To do: For the records below, output word for word the lines from the one with "4.2 DeliveryAddressController/getDeliveryAddressById [144, 627]" up to and including the one with "functions further using". No pictures.

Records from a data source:
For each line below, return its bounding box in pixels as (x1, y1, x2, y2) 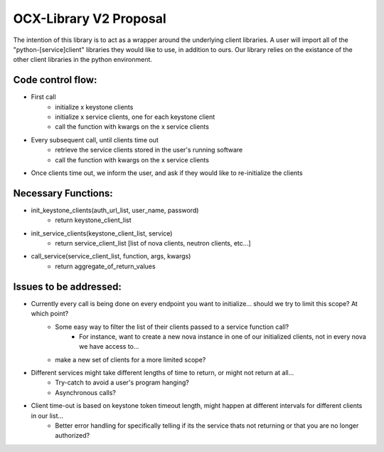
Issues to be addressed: (13, 280, 122, 293)
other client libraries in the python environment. (13, 56, 153, 64)
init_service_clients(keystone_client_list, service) (31, 228, 173, 238)
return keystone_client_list (55, 216, 132, 224)
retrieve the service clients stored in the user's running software (55, 146, 243, 154)
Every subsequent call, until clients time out (31, 135, 159, 144)
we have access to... (79, 342, 139, 351)
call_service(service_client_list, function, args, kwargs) (31, 252, 191, 261)
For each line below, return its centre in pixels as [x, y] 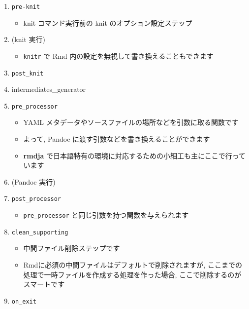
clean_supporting [40, 232]
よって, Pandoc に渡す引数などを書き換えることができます [117, 139]
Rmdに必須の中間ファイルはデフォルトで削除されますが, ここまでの [133, 264]
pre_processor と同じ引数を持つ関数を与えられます [106, 215]
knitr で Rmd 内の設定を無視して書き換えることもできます [118, 56]
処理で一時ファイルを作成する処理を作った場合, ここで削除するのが [132, 274]
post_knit [28, 73]
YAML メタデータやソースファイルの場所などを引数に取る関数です [131, 122]
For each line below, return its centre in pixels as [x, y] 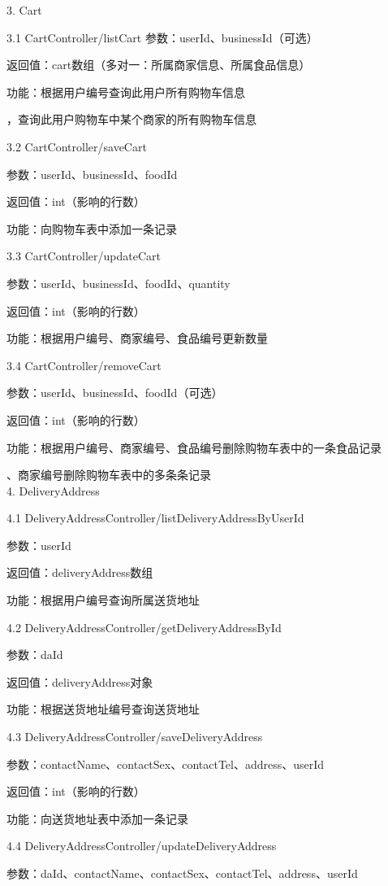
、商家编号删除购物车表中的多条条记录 [109, 475]
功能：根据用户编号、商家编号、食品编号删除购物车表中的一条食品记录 [194, 447]
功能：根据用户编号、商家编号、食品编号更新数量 [137, 338]
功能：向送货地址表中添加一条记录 [97, 818]
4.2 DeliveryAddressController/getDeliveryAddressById [144, 627]
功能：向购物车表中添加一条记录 [92, 228]
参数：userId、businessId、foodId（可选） [115, 393]
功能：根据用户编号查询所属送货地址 [103, 600]
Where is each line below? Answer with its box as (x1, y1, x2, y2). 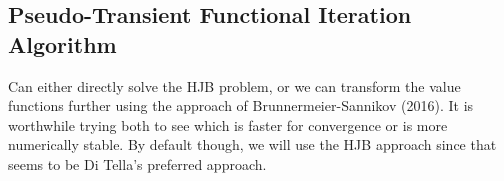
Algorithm (8, 28, 117, 59)
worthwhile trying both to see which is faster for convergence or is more (8, 114, 448, 135)
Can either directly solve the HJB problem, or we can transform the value (8, 75, 461, 96)
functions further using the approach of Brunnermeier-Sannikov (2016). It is (8, 95, 474, 116)
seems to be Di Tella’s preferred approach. (8, 153, 267, 174)
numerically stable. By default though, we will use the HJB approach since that (8, 134, 497, 155)
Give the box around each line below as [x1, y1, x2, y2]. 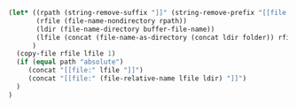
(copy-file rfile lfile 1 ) [16, 50, 116, 58]
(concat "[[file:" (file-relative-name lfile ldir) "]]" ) [27, 74, 247, 83]
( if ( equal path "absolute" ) [16, 57, 124, 66]
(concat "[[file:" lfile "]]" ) [27, 66, 144, 75]
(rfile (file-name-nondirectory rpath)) [35, 16, 188, 26]
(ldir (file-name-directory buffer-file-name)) [35, 25, 215, 34]
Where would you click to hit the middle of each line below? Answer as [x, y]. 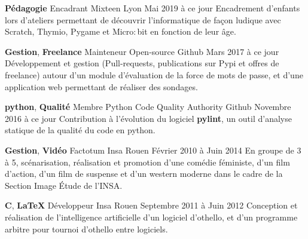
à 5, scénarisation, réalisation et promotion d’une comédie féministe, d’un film [147, 162]
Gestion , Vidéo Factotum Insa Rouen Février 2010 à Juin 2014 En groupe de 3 [153, 150]
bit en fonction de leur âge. [187, 31]
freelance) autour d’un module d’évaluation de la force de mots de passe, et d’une [154, 74]
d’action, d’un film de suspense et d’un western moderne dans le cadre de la [144, 174]
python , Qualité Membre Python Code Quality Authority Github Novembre [148, 107]
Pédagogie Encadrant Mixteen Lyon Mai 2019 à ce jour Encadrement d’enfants [153, 8]
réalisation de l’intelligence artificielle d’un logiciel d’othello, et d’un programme [151, 217]
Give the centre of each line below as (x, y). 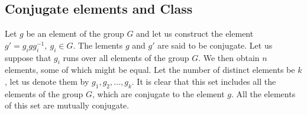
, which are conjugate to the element (159, 93)
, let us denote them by (47, 81)
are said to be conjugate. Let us (215, 45)
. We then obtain (229, 57)
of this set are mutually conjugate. (67, 105)
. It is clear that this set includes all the (204, 81)
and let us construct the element (195, 33)
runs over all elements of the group (126, 57)
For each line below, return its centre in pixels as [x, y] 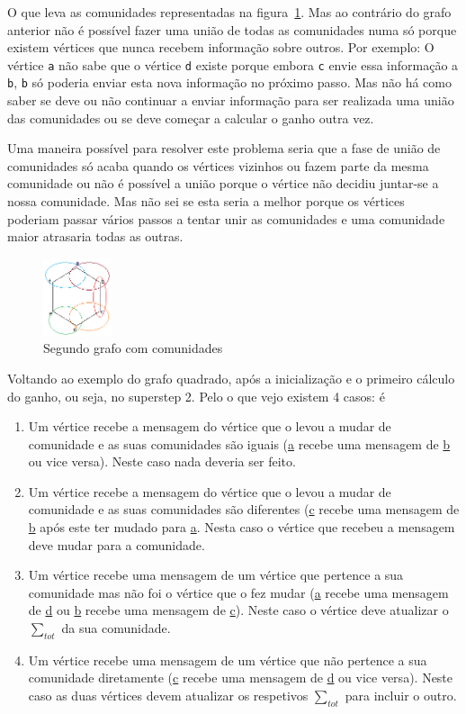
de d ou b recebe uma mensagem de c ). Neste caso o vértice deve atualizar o [238, 610]
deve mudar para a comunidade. [116, 544]
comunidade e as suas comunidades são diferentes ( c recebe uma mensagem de [244, 509]
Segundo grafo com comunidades [133, 348]
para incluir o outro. [401, 696]
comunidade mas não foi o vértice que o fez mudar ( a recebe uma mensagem [238, 592]
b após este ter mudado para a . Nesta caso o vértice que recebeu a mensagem [242, 527]
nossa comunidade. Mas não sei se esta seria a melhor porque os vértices [206, 201]
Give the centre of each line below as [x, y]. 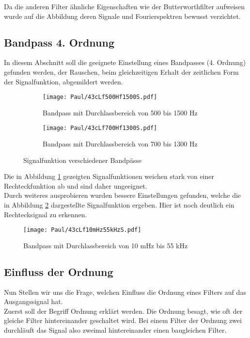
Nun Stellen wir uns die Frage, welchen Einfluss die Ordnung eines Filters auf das [125, 292]
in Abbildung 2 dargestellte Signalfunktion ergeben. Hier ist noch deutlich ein [119, 205]
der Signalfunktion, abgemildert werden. [63, 81]
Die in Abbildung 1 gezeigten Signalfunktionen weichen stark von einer [109, 176]
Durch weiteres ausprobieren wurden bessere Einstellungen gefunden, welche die [123, 195]
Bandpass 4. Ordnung [59, 42]
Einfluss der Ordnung [59, 271]
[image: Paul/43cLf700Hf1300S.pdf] [100, 128]
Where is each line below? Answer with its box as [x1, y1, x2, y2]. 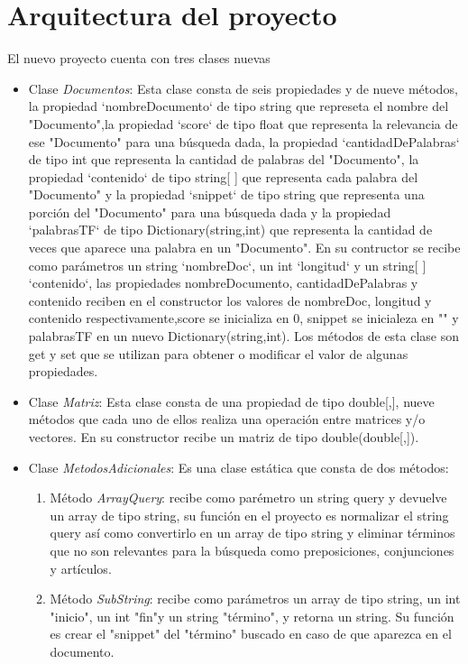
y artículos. [50, 558, 112, 577]
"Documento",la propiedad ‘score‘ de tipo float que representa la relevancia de [28, 114, 458, 133]
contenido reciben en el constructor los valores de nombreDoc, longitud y [28, 290, 432, 309]
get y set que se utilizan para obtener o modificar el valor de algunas [28, 344, 408, 363]
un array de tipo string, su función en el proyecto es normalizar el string [50, 505, 449, 524]
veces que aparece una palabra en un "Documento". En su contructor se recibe [28, 238, 461, 257]
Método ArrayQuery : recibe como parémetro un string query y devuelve [50, 488, 447, 507]
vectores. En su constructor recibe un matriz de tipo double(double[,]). [28, 428, 419, 446]
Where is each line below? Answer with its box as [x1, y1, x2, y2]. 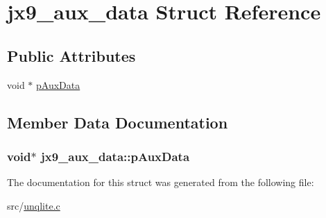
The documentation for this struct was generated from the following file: [7, 175, 314, 190]
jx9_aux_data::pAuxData [40, 147, 190, 165]
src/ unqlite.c [7, 198, 60, 212]
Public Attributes [7, 44, 136, 66]
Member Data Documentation [7, 111, 228, 133]
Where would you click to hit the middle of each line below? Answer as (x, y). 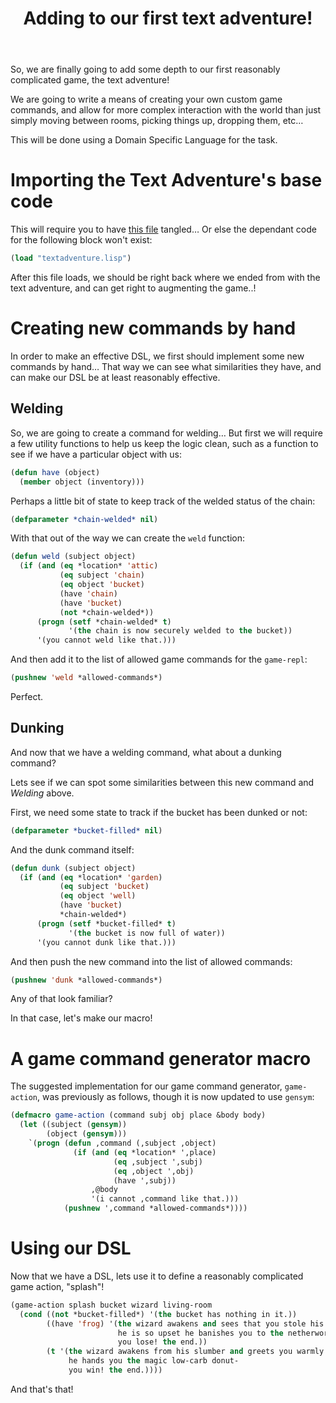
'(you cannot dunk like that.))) (106, 942)
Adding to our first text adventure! (168, 18)
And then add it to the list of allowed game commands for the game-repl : (159, 659)
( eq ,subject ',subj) (158, 1162)
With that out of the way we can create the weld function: (127, 538)
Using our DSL (71, 1248)
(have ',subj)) (145, 1180)
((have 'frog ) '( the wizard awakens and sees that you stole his (185, 1323)
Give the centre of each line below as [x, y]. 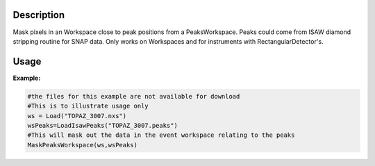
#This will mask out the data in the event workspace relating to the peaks [161, 135]
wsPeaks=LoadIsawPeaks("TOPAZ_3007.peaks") [103, 125]
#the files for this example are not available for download [134, 96]
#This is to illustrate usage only [88, 106]
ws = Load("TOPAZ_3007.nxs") [77, 116]
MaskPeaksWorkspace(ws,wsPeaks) [83, 145]
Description [39, 15]
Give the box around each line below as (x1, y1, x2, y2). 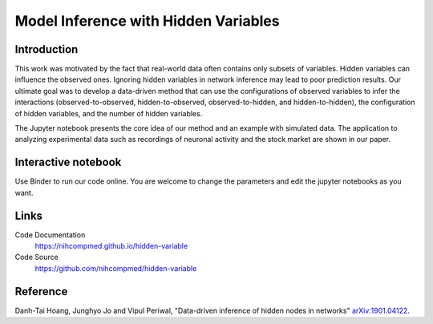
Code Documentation (14, 229, 86, 240)
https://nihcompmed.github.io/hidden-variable (34, 241, 188, 250)
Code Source (14, 253, 59, 262)
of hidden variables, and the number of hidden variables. (14, 108, 203, 118)
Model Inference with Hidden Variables (14, 12, 280, 30)
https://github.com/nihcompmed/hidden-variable (34, 263, 197, 273)
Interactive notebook (14, 156, 122, 169)
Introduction (14, 43, 79, 56)

Written answer:
4.2 DeliveryAddressController/getDeliveryAddressById [144, 627]
功能：向购物车表中添加一条记录 [92, 228]
参数：userId、businessId、foodId（可选） [115, 393]
功能：根据用户编号查询所属送货地址 [103, 600]
Where is each line below? Answer with its box as (x1, y1, x2, y2). 
Algorithm (8, 28, 117, 59)
worthwhile trying both to see which is faster for convergence or is more (8, 114, 448, 135)
Can either directly solve the HJB problem, or we can transform the value (8, 75, 461, 96)
functions further using the approach of Brunnermeier-Sannikov (2016). It is (8, 95, 474, 116)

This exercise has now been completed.